I'm really getting in to ankle and leg warmers. In the same way that I swore to myself I would never wear skinny jeans and then suddenly found myself trying a black pair on in Miss Selfridge's and actually liking them. Does anyone know where I can get a really cute pair in either black or cream and nice and thick + scrunchy for winter?


----------



## spectrolite (Aug 21, 2007)

I buy mine in cute Chinese shops in and around Chinatown where I am. They normally have quite a good collection in all different colours, styles and thicknesses. You can normally find them in stocking/sock shops like "Snappy Legs" (as mentioned on Kath n Kim hehe..) and also at those stalls that you sometimes see set up in malls that sell socks , stockings and leggings etc..

>_<


----------



## Dreamergirl3 (Aug 24, 2007)

Target! I haven't looked for them recently there, but last year they carried them, different kinds! if not, i'm sure there are places online


----------



## MzEmo (Aug 31, 2007)

i want to get some too. ive seen them around my chinatown in sf and they have a lot of them at sock stores in malls.


----------



## ARmakeupjunkie (Sep 12, 2007)

LOL, I got two pair, cream and black, two years ago and love them!! I got mine at Dillards but check department stores or even dance shops.  They would have them if no one else will.


----------



## user46 (Oct 21, 2007)

americanapparel.net


----------



## MelodyKat (Oct 22, 2007)

Also try rainbow, H&M, or Aldo.
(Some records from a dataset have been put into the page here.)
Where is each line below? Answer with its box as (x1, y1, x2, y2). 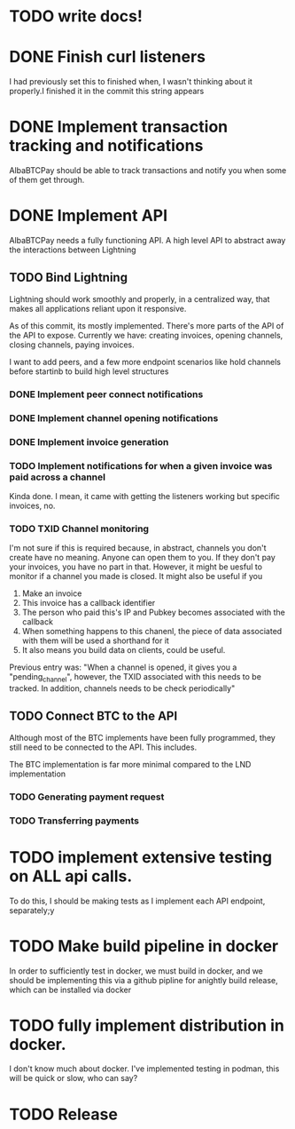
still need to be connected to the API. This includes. (9, 742, 198, 752)
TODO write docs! (9, 6, 144, 27)
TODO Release (9, 1104, 118, 1125)
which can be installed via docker (9, 984, 132, 995)
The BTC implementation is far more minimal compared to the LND (9, 759, 252, 769)
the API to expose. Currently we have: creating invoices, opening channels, (9, 330, 283, 340)
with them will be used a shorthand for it (21, 635, 170, 646)
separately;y (9, 904, 55, 916)
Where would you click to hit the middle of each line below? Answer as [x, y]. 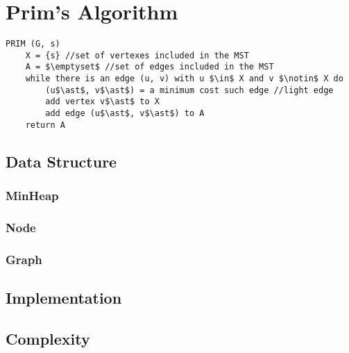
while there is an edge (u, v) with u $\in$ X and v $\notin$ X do [184, 79]
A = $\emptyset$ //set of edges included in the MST [150, 67]
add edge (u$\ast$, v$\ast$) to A [125, 114]
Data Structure [61, 161]
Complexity [48, 338]
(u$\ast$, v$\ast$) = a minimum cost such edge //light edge [189, 90]
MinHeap [32, 196]
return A [45, 125]
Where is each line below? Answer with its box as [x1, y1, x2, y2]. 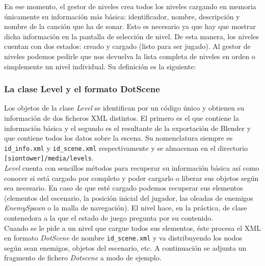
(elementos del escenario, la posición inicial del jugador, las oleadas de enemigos [4, 192, 253, 203]
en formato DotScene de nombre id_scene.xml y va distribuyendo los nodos [4, 232, 242, 243]
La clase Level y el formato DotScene [4, 83, 160, 95]
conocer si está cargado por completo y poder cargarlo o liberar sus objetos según [4, 172, 259, 183]
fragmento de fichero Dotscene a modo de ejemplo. [4, 252, 162, 263]
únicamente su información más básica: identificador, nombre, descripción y [4, 11, 240, 21]
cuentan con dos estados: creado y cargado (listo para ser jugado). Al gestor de [4, 41, 251, 51]
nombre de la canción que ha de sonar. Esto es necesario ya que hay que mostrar [4, 21, 256, 32]

I got some thick black ones for $15. Nice quality.


----------



## glued2mac (Nov 9, 2007)

Here are some:

http://www.asiajam.com/catalog/index.php/cPath/76


----------



## iamlelilien (Dec 2, 2007)

http://www.sockdreams.com has a large selection of legwarmers.
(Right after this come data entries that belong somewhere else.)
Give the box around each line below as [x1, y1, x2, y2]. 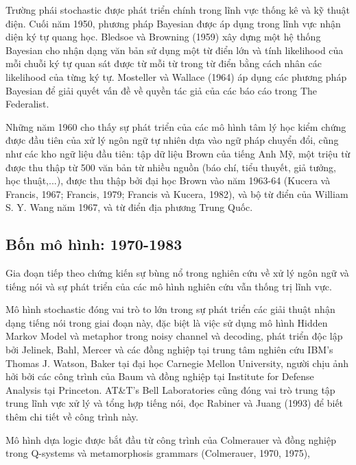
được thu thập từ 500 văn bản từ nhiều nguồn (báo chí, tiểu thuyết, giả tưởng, [5, 160, 336, 174]
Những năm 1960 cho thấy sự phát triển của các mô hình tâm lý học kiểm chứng [5, 119, 346, 134]
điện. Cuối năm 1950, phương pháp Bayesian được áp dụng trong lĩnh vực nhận [5, 16, 341, 30]
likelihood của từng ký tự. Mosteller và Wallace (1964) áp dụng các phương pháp [5, 69, 347, 84]
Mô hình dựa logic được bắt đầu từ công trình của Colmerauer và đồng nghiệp [5, 432, 337, 447]
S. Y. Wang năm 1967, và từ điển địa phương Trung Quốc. [5, 200, 253, 214]
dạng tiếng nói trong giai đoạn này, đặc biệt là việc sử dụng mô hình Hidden [5, 315, 328, 329]
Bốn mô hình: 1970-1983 [5, 234, 182, 255]
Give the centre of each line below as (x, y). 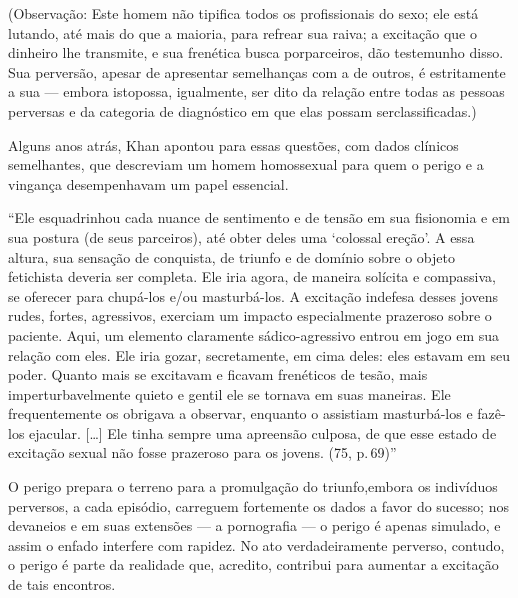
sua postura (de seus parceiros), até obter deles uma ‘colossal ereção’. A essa (241, 236)
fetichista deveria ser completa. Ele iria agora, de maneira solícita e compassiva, (252, 276)
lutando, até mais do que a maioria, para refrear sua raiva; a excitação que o (242, 32)
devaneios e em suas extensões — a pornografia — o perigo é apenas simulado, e (254, 525)
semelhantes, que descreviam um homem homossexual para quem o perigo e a (246, 164)
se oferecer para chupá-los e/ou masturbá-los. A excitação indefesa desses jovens (253, 295)
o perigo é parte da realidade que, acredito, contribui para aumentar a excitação (253, 564)
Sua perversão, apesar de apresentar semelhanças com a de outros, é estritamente (257, 71)

For what you're looking for, I would recommend this pair. http://www.sockdreams.com/_shop/page...ductID_734.php I have lots of legwarmers and those are my favorite ones. They're fairly thick, and they can be worn scrunched since they're so long. I can wear them all the way up to almost halfway up my thighs and they'll still be somewhat scrunched.


----------



## User49 (Dec 3, 2007)

OOo I'm liking those ones! Thanks so much!


----------



## vivaciousv1114 (Dec 4, 2007)

urban outfitters carries leg warmers too i'm sure.


----------



## LuckyGirl3513 (Dec 11, 2007)

yeah urban outfitters does. i wish i could pull them off but i just look ridiculous in them..


----------



## V15U4L_3RR0R (Dec 12, 2007)

Knit your own? It's a nice relaxing thing to do and it's not too hard to learn and a skein of wool isn't really that much nor the needles. Then everyone can be amazed at your awesome super knitting skills!


----------



## Suzyn (Dec 28, 2007)

Quote:

   Originally Posted by *iamlelilien* 

 
_Sock Dreams ~ unique sexy comfy socks for unique sexy people has a large selection of legwarmers.

For what you're looking for, I would recommend this pair. Sock Dreams ~ Super-Long Cable Leg Warmers I have lots of legwarmers and those are my favorite ones. They're fairly thick, and they can be worn scrunched since they're so long. I can wear them all the way up to almost halfway up my thighs and they'll still be somewhat scrunched._

 
I love that site!!!


----------



## Tashona Helena (Dec 28, 2007)

I love Hollister & Abercombie's cream legwarmers...They're on sale now too! At work we pair them with leggings and uggs...haha too many trends at once right?  But it's super comfy!  For the black ones I would try Urban Outfitters like suggested above.  Department stores might surprise you and have nice ones as well!


----------